Records from a dataset
-- -- --

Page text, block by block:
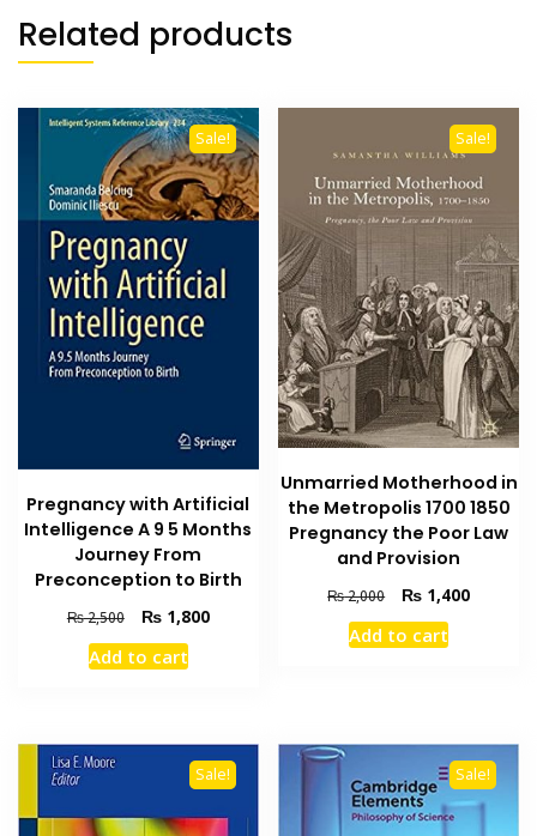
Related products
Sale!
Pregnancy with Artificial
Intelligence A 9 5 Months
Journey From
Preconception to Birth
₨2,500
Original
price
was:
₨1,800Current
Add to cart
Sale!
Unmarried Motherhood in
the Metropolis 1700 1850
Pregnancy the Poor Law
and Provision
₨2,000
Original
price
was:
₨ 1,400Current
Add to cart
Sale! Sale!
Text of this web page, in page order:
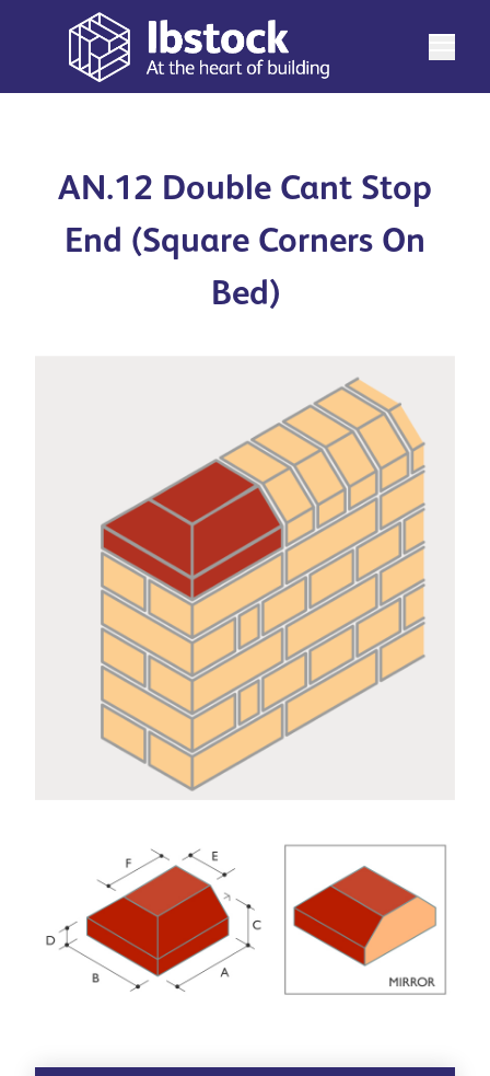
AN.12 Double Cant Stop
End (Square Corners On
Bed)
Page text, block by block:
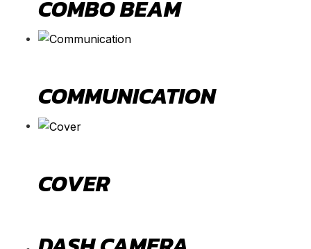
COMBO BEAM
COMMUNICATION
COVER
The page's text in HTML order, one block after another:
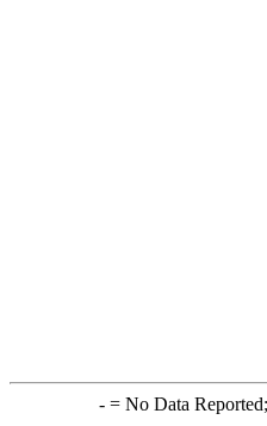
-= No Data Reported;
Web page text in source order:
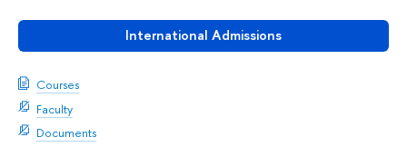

-- -- --

## Exercise
Please copy the data above exactly; the pictures do not belong in the copy.

## Problem solution
Page text, block by block:
Related products
Sale!
Pregnancy with Artificial
Intelligence A 9 5 Months
Journey From
Preconception to Birth
₨2,500
Original
price
was:
₨1,800Current
Add to cart
Sale!
Unmarried Motherhood in
the Metropolis 1700 1850
Pregnancy the Poor Law
and Provision
₨2,000
Original
price
was:
₨ 1,400Current
Add to cart
Sale! Sale!
Text of this web page, in page order:
AN.12 Double Cant Stop
End (Square Corners On
Bed)
Page text, block by block:
COMBO BEAM
COMMUNICATION
COVER
The page's text in HTML order, one block after another:
-= No Data Reported;
Web page text in source order:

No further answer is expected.